/RealMAN

A Real-Recorded and Annotated Microphone Array Dataset for Dynamic Speech Enhancement and Localization

Primary LanguagePython

A Real-Recorded and Annotated Microphone Array Dataset for Dynamic Speech Enhancement and Localization


Description

The Real-recorded and annotated Microphone Array speech&Noise (RealMAN) dataset provides annotated multi-channel speech and noise recordings for dynamic speech enhancement and localization:

  • A 32-channel array with high-fidelity microphones is used for recording
  • A loudspeaker is used for playing source speech signals
  • A total of 83-hour speech signals (48 hours for static speaker and 35 hours for moving speaker) are recorded in 32 different scenes, and 144 hours of background noise are recorded in 31 different scenes
  • Both speech and noise recording scenes cover various common indoor, outdoor, semi-outdoor and transportation environments
  • The azimuth angle of the loudspeaker is annotated with an omni-direction fisheye camera, and is used for the training of source localization networks
  • The direct-path signal is obtained by filtering the played speech signal with an estimated direct-path propagation filter, and is used for the training of speech enhancement networks.
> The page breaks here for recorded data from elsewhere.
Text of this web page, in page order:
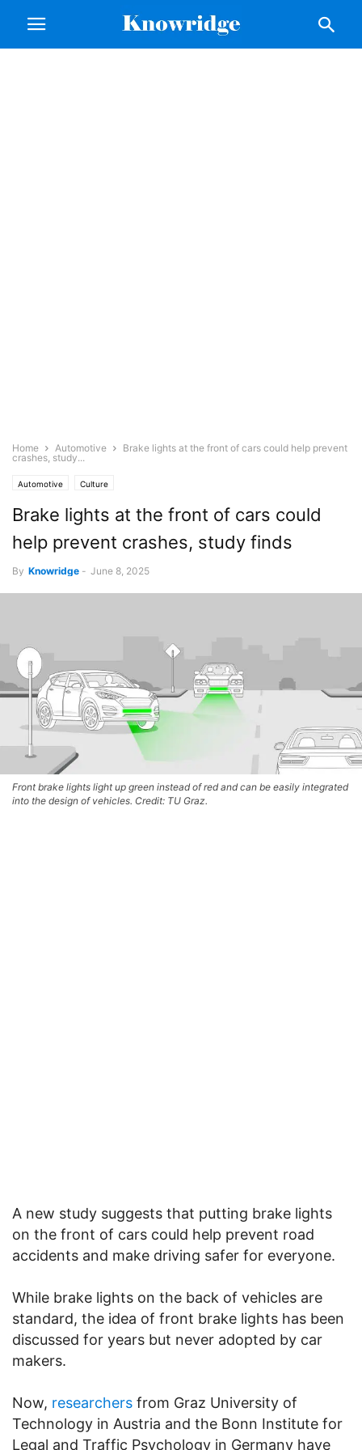
Home Automotive
Brake lights at the front of cars could help prevent
crashes, study...
Automotive Culture
Brake lights at the front of cars could
help prevent crashes, study finds
By Knowridge - June 8, 2025
Front brake lights light up green instead of red and can be easily integrated
into the design of vehicles. Credit: TU Graz.
A new study suggests that putting brake lights
on the front of cars could help prevent road
accidents and make driving safer for everyone.
While brake lights on the back of vehicles are
standard, the idea of front brake lights has been
discussed for years but never adopted by car
makers.
Now, researchers from Graz University of
Technology in Austria and the Bonn Institute for
Legal and Traffic Psychology in Germany have
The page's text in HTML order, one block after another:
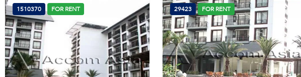
1510370 FOR RENT 29423 FOR RENT
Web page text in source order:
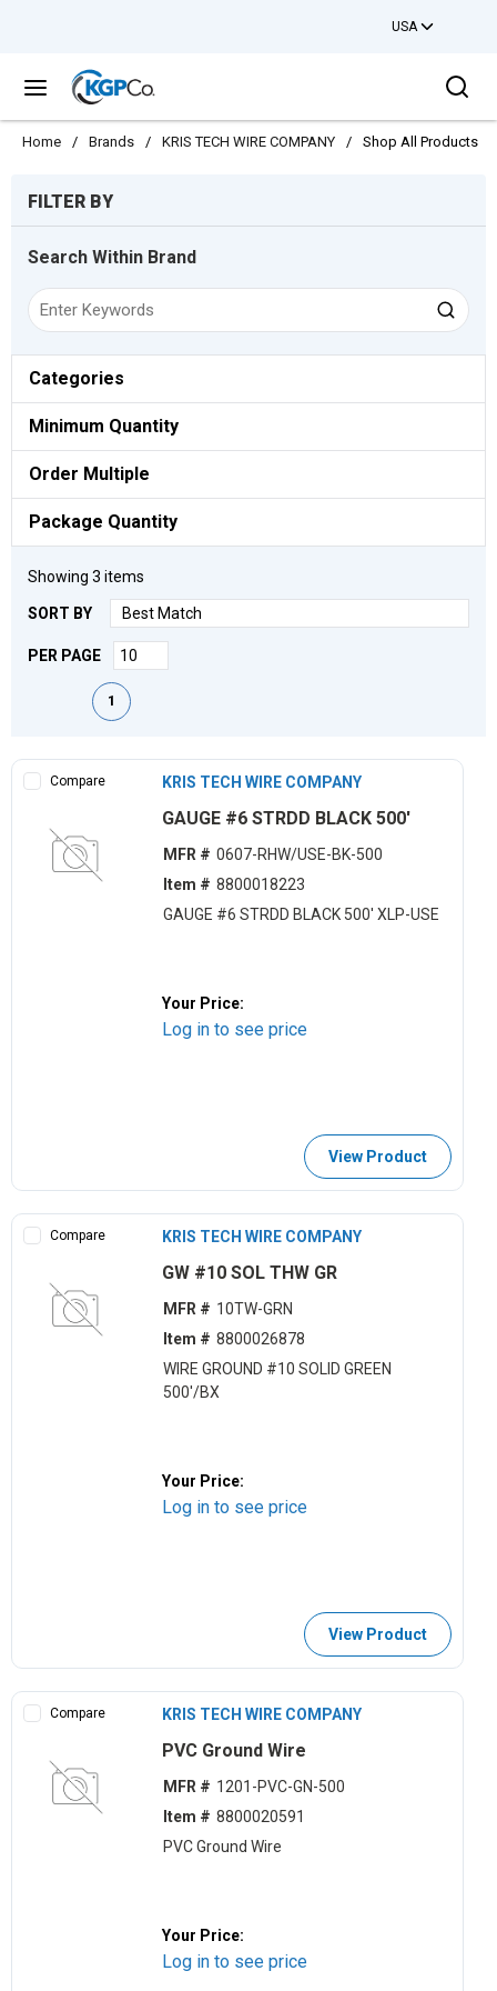
USA
menu
Home / Brands / KRIS TECH WIRE COMPANY / Shop All Products
FILTER BY
Search Within Brand
Categories
Minimum Quantity
Order Multiple
Package Quantity
Showing 3 items
SORT BY
PER PAGE
First pagePrevious page
1
Compare KRIS TECH WIRE COMPANY
GAUGE #6 STRDD BLACK 500'
MFR # 0607-RHW/USE-BK-500
Item # 8800018223
GAUGE #6 STRDD BLACK 500' XLP-USE
Your Price:
Log in to see price
View Product
Compare KRIS TECH WIRE COMPANY
GW #10 SOL THW GR
MFR # 10TW-GRN
Item # 8800026878
WIRE GROUND #10 SOLID GREEN
500'/BX
Your Price:
Log in to see price
View Product
Compare KRIS TECH WIRE COMPANY
PVC Ground Wire
MFR # 1201-PVC-GN-500
Item # 8800020591
PVC Ground Wire
Your Price:
Log in to see price

The RealMAN dataset is valuable in two aspects:

  • Benchmark speech enhancement and localization algorithms in real scenarios
  • Offer a substantial amount of real-world training data for potentially improving the performance of real-world applications

The details of the RealMAN dataset are described in the following paper: [arXiv]

Download

To download the entire dataset, you can access: Origninal data page or AISHELL page. The dataset comprises the following components:

File Size Description
train.rar 521.76 GB The training set consisting of 36.6 hours of static speaker speech and 26.6 hours of moving speaker speech (ma_speech), 106.3 hours of noise recordings (ma_noise), 0-channel direct path speech (dp_speech) and sound source location (train_*_source_location.csv).
val_raw.rar 65.57 GB The raw validation set consisting of 4.5 hours of static speaker speech and 3.3 hours of moving speaker speech (ma_speech), 16.0 hours of noise recordings (ma_noise), 0-channel direct path speech (dp_speech) and sound source location (val_*_source_location.csv).
val.rar 25.57 GB The validation set consisting of mixed noisy speech recordings (ma_noise), 0-channel direct path speech (dp_speech), sound source location (val_*_source_location.csv).
test_raw.rar 91.75 GB The raw test set consisting of 6.9 hours of static speaker speech and 4.8 hours of moving speaker speech (ma_speech), 22.2 hours of noise recordings (ma_noise), 0-channel direct path speech (dp_speech) and sound source location (test_*_source_location.csv).
test.rar 38.02 GB The test set consisting of mixed noisy speech recordings (ma_noise), 0-channel direct path speech (dp_speech), sound source location (test_*_source_location.csv).
dataset_info.rar 127.9 MB The dataset information file including scene photos, scene information (T60, recording duration, etc), and speaker information
transcriptions.trn 2.4 MB The transcription file of speech for the dataset

The dataset is organized into the following directory structure:

RealMAN
├── transcriptions.trn
├── dataset_info
│   ├── scene_images
│   ├── scene_info.json
│   └── speaker_info.csv
└── train|val|test|val_raw|test_raw
    ├── train_moving_source_location.csv
    ├── train_static_source_location.csv
    ├── dp_speech
    │   ├── BadmintonCourt2
    │   │   ├── moving
    │   │   │   ├── 0010
    │   │   │   │   ├── TRAIN_M_BAD2_0010_0003.flac
    │   │   │   │   └── ...
    │   │   │   └── ...
    │   │   └── static
    │   └── ...
    ├── ma_speech|ma_noisy_speech
    │   ├── BadmintonCourt2
    │   │   ├── moving
    │   │   │   ├── 0010
    │   │   │   │   ├── TRAIN_M_BAD2_0010_0003_CH0.flac
    │   │   │   │   └── ...
    │   │   │   └── ...
    │   │   ├── static
    │   └── ...
    └── ma_noise

The naming convention is as follows:

# Recorded Signal
[TRAIN|VAL|TEST]_[M|S]_scene_speakerId_utteranceId_channelId.flac

# Direct-Path Signal
[TRAIN|VAL|TEST]_[M|S]_scene_speakerId_utteranceId.flac

# Source Location
[train|val|test]_[moving|static]_source_location.csv

Baseline

License

The dataset is licensed under the Creative Commons Attribution 4.0 International (CC-BY-4.0) license.